Primeiro que Emerald Fennell mandou muito bem quando quis que a fotografia do filme desse uma alusão à ideia de conto de fadas. A Cassandra sendo meio angelical nos deixa questionando do porquê ela está fazendo tudo aqui, do porque ela não segue só a sua vida. E aí está a resposta.

Dentro da cultura do estupro qualquer mulher pode ser estuprada. Principalmente por príncipes.

Cuidado, nesse texto há spoilers.

No filmes mostra tudo de maneira direta, de forma ácida e como deveria ser. Isso pode nos dar uma percepção de que Cassandra enlouqueceu, pois é isso que fazem com mulheres que sabem falar e agir. Quantos filmes de ação você já assistiu onde há um homem sedento por vingança mas você nunca o chamou de louco?

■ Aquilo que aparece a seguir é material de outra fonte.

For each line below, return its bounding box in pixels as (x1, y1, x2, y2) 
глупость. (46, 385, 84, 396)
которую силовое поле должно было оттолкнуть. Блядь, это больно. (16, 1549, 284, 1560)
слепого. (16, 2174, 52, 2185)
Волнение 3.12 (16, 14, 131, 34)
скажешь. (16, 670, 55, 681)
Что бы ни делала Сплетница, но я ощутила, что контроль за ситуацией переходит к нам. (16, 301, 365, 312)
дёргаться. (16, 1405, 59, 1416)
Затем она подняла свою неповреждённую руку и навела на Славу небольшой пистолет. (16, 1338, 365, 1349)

O absurdo nesse filmes não existe, pasmem. Seria absurdo não ter frases clichês que as mulheres escutam, pelo menos, uma vez em sua vida.

Cassandra é uma de nós.

Ela quer vingança, mas não tem os mecanismo certos em sua disposição e isso reflete em dois caminhos: mulheres que vingam arquitetam seu suicídio.

O peso de saber que você pode ser estuprada a qualquer hora do dia, independente da sua roupa, independente se está bêbada ou não, se foi na escola, se foi em casa, se foi no bar, se foi na rua… ah, é cansativo.

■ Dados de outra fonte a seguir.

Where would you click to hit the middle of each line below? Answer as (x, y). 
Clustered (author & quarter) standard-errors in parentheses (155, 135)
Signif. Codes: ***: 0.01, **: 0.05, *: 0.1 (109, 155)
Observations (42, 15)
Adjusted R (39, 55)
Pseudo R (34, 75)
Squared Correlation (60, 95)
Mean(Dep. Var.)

E Cassandra entende tudo isso. Ela não só teve um sequestro de memória, mas como teve que viver relembrando de tudo que aconteceu com sua amiga para que pudesse continuar, ela teve sua vida roubada, sequestrada.

Mulheres que sofrem abusos, principalmente quando jovens, devido aos traumas vão para prostituição para tentar ressignificar aquela memória, muitas mulheres fazem isso e isso é violência.

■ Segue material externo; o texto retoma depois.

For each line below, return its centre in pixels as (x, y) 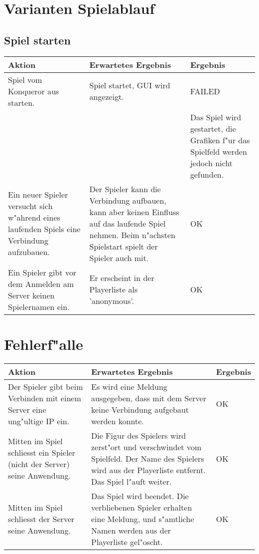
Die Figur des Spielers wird (138, 435)
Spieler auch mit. (119, 258)
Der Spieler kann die (125, 189)
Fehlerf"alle (44, 344)
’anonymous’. (112, 301)
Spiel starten (37, 40)
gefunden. (207, 174)
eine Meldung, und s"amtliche (142, 519)

Cassandra quando mostra aos homens que eles são estupradores em potencial, ela nada mais que está reforçando a ideia de que a cultura do estupro existe. Isso é cultura do estupro, a situação mostra que há uma cultura dominante que pode sim influenciar o que um homem pode fazer com um corpo de uma mulher, principalmente se ela estiver vulnerável, tipo bêbada. Coisa que deveria ser normal, mas não para uma mulher.

Pergunto: quantas vezes vocês homens tiveram medo de ficarem bêbado (o mínimo) e alguém te estuprar?

Pergunto: quantas vezes vocês mulheres tiveram medo de ficarem bêbado (o mínimo) e alguém te estuprar?

Pergunto: quantas vezes vocês homens tiveram medo de pegar transporte público sozinhos?

Pergunto: quantas vezes vocês mulheres tiveram medo de pegar transporte público sozinhos?

Pergunto: quantas vezes vocês homens tiveram medo de serem julgados pelas suas roupas?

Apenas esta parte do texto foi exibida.